Trivially, grouping by an object's own dimension is similar to eachslice
:
julia> groupby(A, dims(A, Ti))
╭──────────────────────────────────────────────────────╮
│ 17520-element DimGroupByArray{DimArray{Float64,1},1} │
├──────────────────────────────────────────────────────┴───────────────── dims ┐
↓ Ti Sampled{DateTime} DateTime("2000-01-01T00:00:00"):Hour(1):DateTime("2001-12-30T23:00:00") ForwardOrdered Regular Points
├──────────────────────────────────────────────────────────────────── metadata ┤
Dict{Symbol, Any} with 1 entry:
:groupby => :Ti=>[DateTime("2000-01-01T00:00:00"), DateTime("2000-01-01T01:00…

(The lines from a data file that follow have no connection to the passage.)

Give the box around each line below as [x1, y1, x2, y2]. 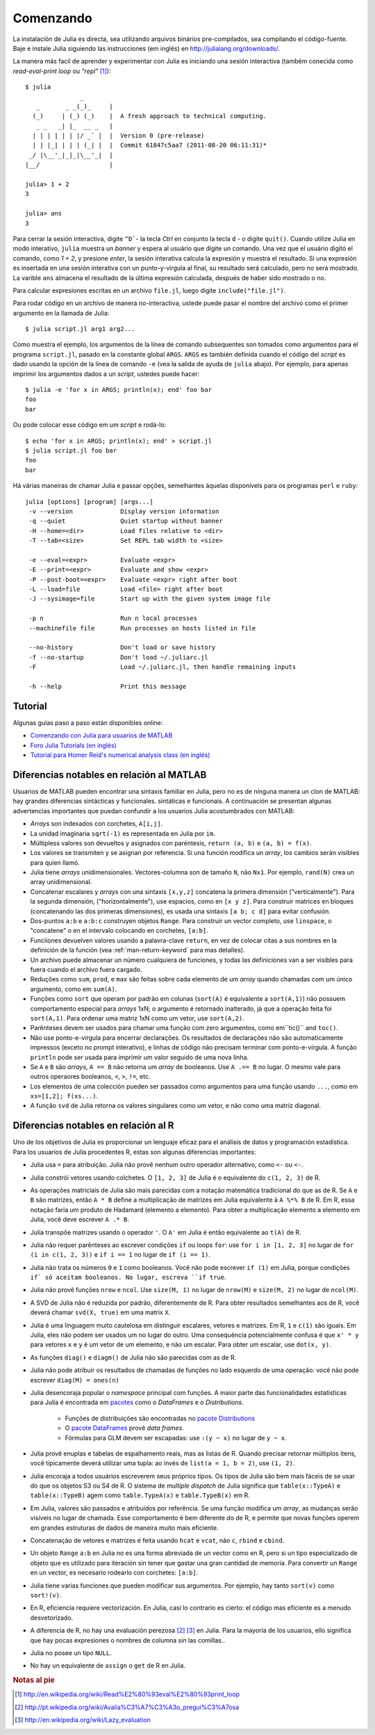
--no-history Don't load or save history [28, 644, 216, 651]
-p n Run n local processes [28, 614, 198, 622]
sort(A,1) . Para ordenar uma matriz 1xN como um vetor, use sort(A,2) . [30, 1013, 244, 1022]
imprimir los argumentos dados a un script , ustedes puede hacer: [12, 369, 200, 378]
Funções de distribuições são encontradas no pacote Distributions [65, 1414, 256, 1422]
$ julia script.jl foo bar [25, 447, 117, 455]
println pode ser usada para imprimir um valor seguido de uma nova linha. [30, 1053, 249, 1061]
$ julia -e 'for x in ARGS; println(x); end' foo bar [25, 386, 212, 394]
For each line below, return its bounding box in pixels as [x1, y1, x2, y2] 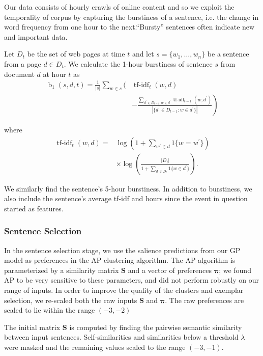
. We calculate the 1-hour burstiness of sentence [64, 58, 213, 69]
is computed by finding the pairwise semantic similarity [69, 321, 242, 332]
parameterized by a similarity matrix [4, 264, 119, 275]
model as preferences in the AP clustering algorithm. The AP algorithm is [4, 255, 236, 265]
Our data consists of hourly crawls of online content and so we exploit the [4, 2, 235, 12]
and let [132, 48, 154, 59]
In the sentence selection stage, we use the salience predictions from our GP [4, 244, 241, 255]
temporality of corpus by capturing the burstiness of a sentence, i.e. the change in [4, 11, 259, 22]
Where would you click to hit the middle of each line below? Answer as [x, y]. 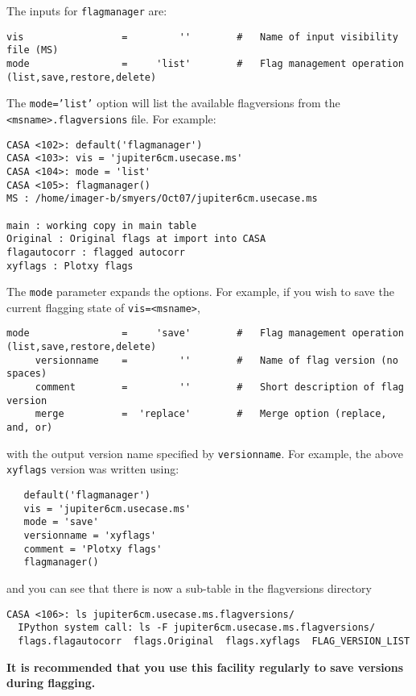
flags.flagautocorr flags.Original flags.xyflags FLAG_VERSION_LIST [214, 641]
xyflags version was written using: [93, 469]
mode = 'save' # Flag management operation [205, 333]
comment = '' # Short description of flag [219, 388]
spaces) [27, 374]
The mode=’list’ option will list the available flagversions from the [173, 103]
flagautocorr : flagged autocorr [96, 252]
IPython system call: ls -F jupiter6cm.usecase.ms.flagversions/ [197, 628]
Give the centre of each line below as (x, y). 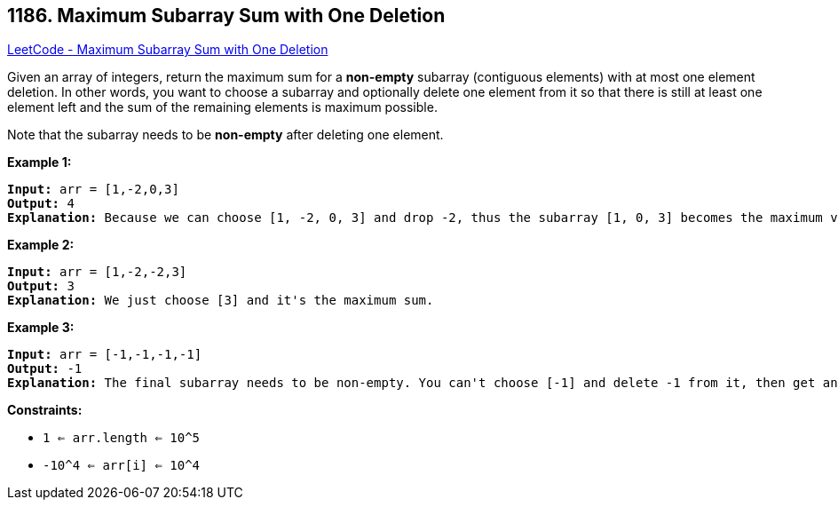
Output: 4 (41, 204)
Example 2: (41, 245)
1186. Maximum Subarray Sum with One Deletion (226, 16)
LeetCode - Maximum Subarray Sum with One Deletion (168, 50)
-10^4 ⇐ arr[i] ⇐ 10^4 (122, 466)
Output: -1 (45, 369)
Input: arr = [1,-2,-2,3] (97, 272)
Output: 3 (41, 286)

├────────────────────────────────────────────────────────────────── group dims ┤
↓ X, → Ti
└──────────────────────────────────────────────────────────────────────────────┘
2000-01-01T00:00:00 101×1 DimArray
2000-01-01T01:00:00 101×1 DimArray
2000-01-01T02:00:00 101×1 DimArray
⋮
2001-12-30T22:00:00 101×1 DimArray
2001-12-30T23:00:00 101×1 DimArray
TODO: Apply custom function (i.e. normalization) to grouped output.